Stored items
--- START ---

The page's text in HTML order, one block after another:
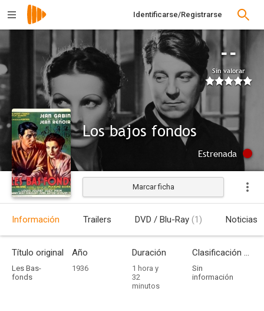
Identificarse/Registrarse
--
Sin valorar
Los bajos fondos
Estrenada
Marcar ficha
Información Trailers DVD / Blu-Ray (1) Noticias
Título original
Les Bas-
fonds
Año
1936
Duración
1 hora y
32
minutos
Clasificación por edades
Sin
información
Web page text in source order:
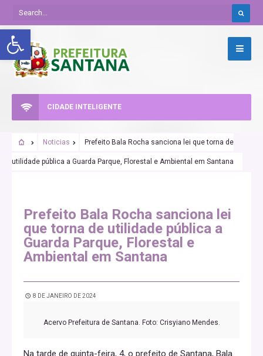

--- END ---

Problem details
Without the pictures, give back the entries exactly.

Output below
The page's text in HTML order, one block after another:
Identificarse/Registrarse
--
Sin valorar
Los bajos fondos
Estrenada
Marcar ficha
Información Trailers DVD / Blu-Ray (1) Noticias
Título original
Les Bas-
fonds
Año
1936
Duración
1 hora y
32
minutos
Clasificación por edades
Sin
información
Web page text in source order:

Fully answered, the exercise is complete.